I just saw this article today and realised its so true even for people who are not inexperienced students. Take a look at designers/visualizers/illustrators in agencies here who have more than 5-6 years of experience on large campaigns. Do any of them still draw their illustrations themselves? Or NOT scan them in and touch them up in Corel or Illustrator?

Students are more comfortable manipulating computer graphics than doodling, drafting and drawing with pen on paper, and this has created a sharp decline in drawing skills in recent years, teachers say.

Additionally, tech-savvy students simply lack the initiative and persistence developed by drawing, resulting in uninspired work–at least work on paper.

What’s even more astounding is that people (like in the article above) are complaining about students losing their drawing skills!
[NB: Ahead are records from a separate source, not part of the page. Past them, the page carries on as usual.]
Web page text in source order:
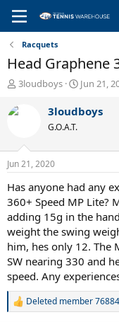
Racquets
Head Graphene
T
r
d
s
t
a
r
t
e
r
3loudboys
S
a
t
e
Jun 21,
3loudboys
G.O.A.T.
Jun 21, 2020
Has anyone had any
360+ Speed MP Lite?
adding 15g in the
weight the swing
him, hes only 12. The
SW nearing 330 and
speed. Any
R
Deleted member
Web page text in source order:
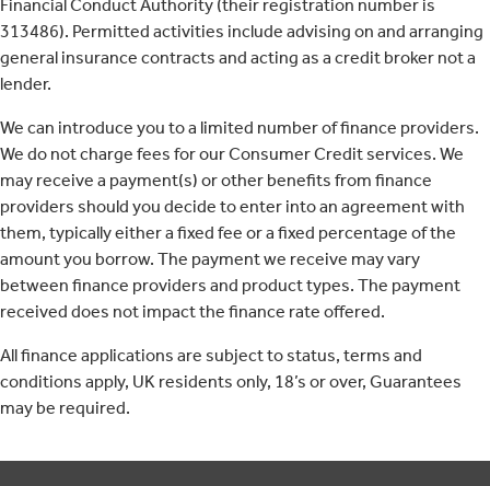
Financial Conduct Authority (their registration number is
313486). Permitted activities include advising on and arranging
general insurance contracts and acting as a credit broker not a
lender.
We can introduce you to a limited number of finance providers.
We do not charge fees for our Consumer Credit services. We
may receive a payment(s) or other benefits from finance
providers should you decide to enter into an agreement with
them, typically either a fixed fee or a fixed percentage of the
amount you borrow. The payment we receive may vary
between finance providers and product types. The payment
received does not impact the finance rate offered.
All finance applications are subject to status, terms and
conditions apply, UK residents only, 18’s or over, Guarantees
may be required.
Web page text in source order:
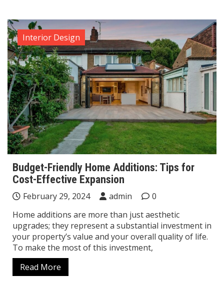
Interior Design
Budget-Friendly Home Additions: Tips for
Cost-Effective Expansion
February 29, 2024 admin
0
Home additions are more than just aesthetic
upgrades; they represent a substantial investment in
your property’s value and your overall quality of life.
To make the most of this investment,
Read More
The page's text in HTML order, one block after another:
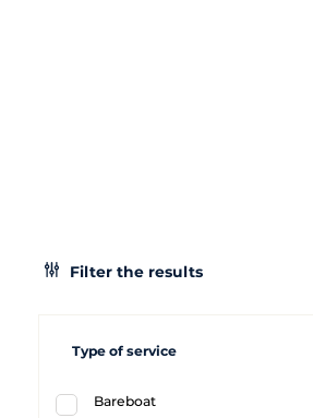
Filter the results
Type of service
Bareboat
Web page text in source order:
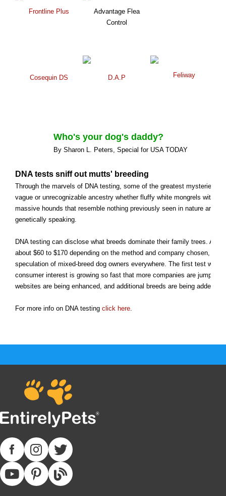
Frontline Plus
Advantage Flea
Control
Cosequin DS D.A.P Feliway
Who's your dog's daddy?
By Sharon L. Peters, Special for USA TODAY
DNA tests sniff out mutts' breeding
Through the marvels of DNA testing, some of the greatest mysteries of
vague or unrecognizable ancestry whether fluffy white mongrels with
massive hounds that resemble nothing previously seen in nature are
genetically speaking.
DNA testing can disclose what breeds dominate their family trees. And
about $60 to $170 depending on the method and company chosen, to
speculation of mixed-breed dog owners everywhere. The first test was
consumer interest is growing so fast that more companies are jumping
websites are being enhanced, and additional breeds are being added to
For more info on DNA testing click here.
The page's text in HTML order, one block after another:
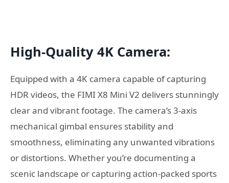
High-Quality 4K Camera:
Equipped with a 4K camera capable of capturing
HDR videos, the FIMI X8 Mini V2 delivers stunningly
clear and vibrant footage. The camera’s 3-axis
mechanical gimbal ensures stability and
smoothness, eliminating any unwanted vibrations
or distortions. Whether you’re documenting a
scenic landscape or capturing action-packed sports
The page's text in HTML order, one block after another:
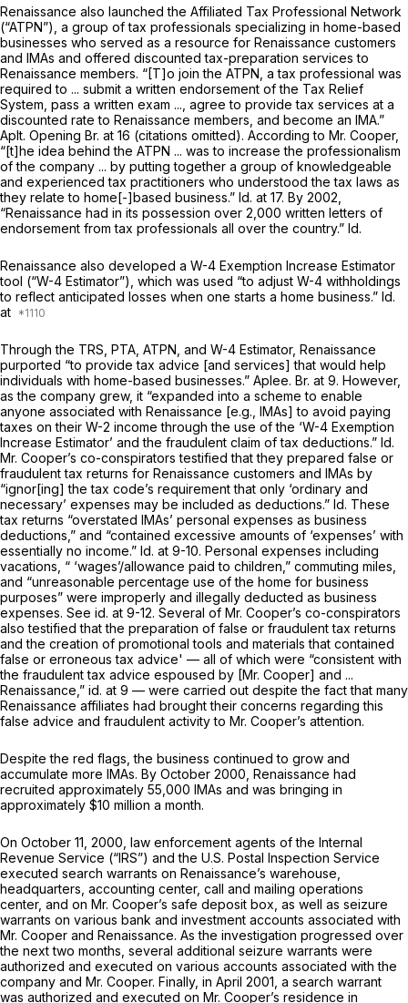
Renaissance also launched the Affiliated Tax Professional Network
(“ATPN”), a group of tax professionals specializing in home-based
businesses who served as a resource for Renaissance customers
and IMAs and offered discounted tax-preparation services to
Renaissance members. “[T]o join the ATPN, a tax professional was
required to ... submit a written endorsement of the Tax Relief
System, pass a written exam ..., agree to provide tax services at a
discounted rate to Renaissance members, and become an IMA.”
Aplt. Opening Br. at 16 (citations omitted). According to Mr. Cooper,
“[t]he idea behind the ATPN ... was to increase the professionalism
of the company ... by putting together a group of knowledgeable
and experienced tax practitioners who understood the tax laws as
they relate to home[-]based business.” Id. at 17. By 2002,
“Renaissance had in its possession over 2,000 written letters of
endorsement from tax professionals all over the country.” Id.
Renaissance also developed a W-4 Exemption Increase Estimator
tool (“W-4 Estimator”), which was used “to adjust W-4 withholdings
to reflect anticipated losses when one starts a home business.” Id.
at
Through the TRS, PTA, ATPN, and W-4 Estimator, Renaissance
purported “to provide tax advice [and services] that would help
individuals with home-based businesses.” Aplee. Br. at 9. However,
as the company grew, it “expanded into a scheme to enable
anyone associated with Renaissance [e.g., IMAs] to avoid paying
taxes on their W-2 income through the use of the ‘W-4 Exemption
Increase Estimator’ and the fraudulent claim of tax deductions.” Id.
Mr. Cooper’s co-conspirators testified that they prepared false or
fraudulent tax returns for Renaissance customers and IMAs by
“ignor[ing] the tax code’s requirement that only ‘ordinary and
necessary’ expenses may be included as deductions.” Id. These
tax returns “overstated IMAs’ personal expenses as business
deductions,” and “contained excessive amounts of ‘expenses’ with
essentially no income.” Id. at 9-10. Personal expenses including
vacations, “ ‘wages’/allowance paid to children,” commuting miles,
and “unreasonable percentage use of the home for business
purposes” were improperly and illegally deducted as business
expenses. See id. at 9-12. Several of Mr. Cooper’s co-conspirators
also testified that the preparation of false or fraudulent tax returns
and the creation of promotional tools and materials that contained
false or erroneous tax advice' — all of which were “consistent with
the fraudulent tax advice espoused by [Mr. Cooper] and ...
Renaissance,” id. at 9 — were carried out despite the fact that many
Renaissance affiliates had brought their concerns regarding this
false advice and fraudulent activity to Mr. Cooper’s attention.
Despite the red flags, the business continued to grow and
accumulate more IMAs. By October 2000, Renaissance had
recruited approximately 55,000 IMAs and was bringing in
approximately $10 million a month.
On October 11, 2000, law enforcement agents of the Internal
Revenue Service (“IRS”) and the U.S. Postal Inspection Service
executed search warrants on Renaissance’s warehouse,
headquarters, accounting center, call and mailing operations
center, and on Mr. Cooper’s safe deposit box, as well as seizure
warrants on various bank and investment accounts associated with
Mr. Cooper and Renaissance. As the investigation progressed over
the next two months, several additional seizure warrants were
authorized and executed on various accounts associated with the
company and Mr. Cooper. Finally, in April 2001, a search warrant
was authorized and executed on Mr. Cooper’s residence in

In India, except for a talented few, that actually might be a good thing! Taught illustration styles at least 50 years outdated, most of the art school graduates and post graduates that get into agencies automatically realise that their drawing skills are nowhere near what the world has begun to expect in terms of style and quality.

And then tools like Photoshop, CorelDraw, Painter and Illustrator are brought into the picture, to help dull illustrations look more interesting, to edit out lines and mistakes and to colorize and close nodes. Is this faster than traditional drawing and illustration? Yes. Does it need as much skill? Not really.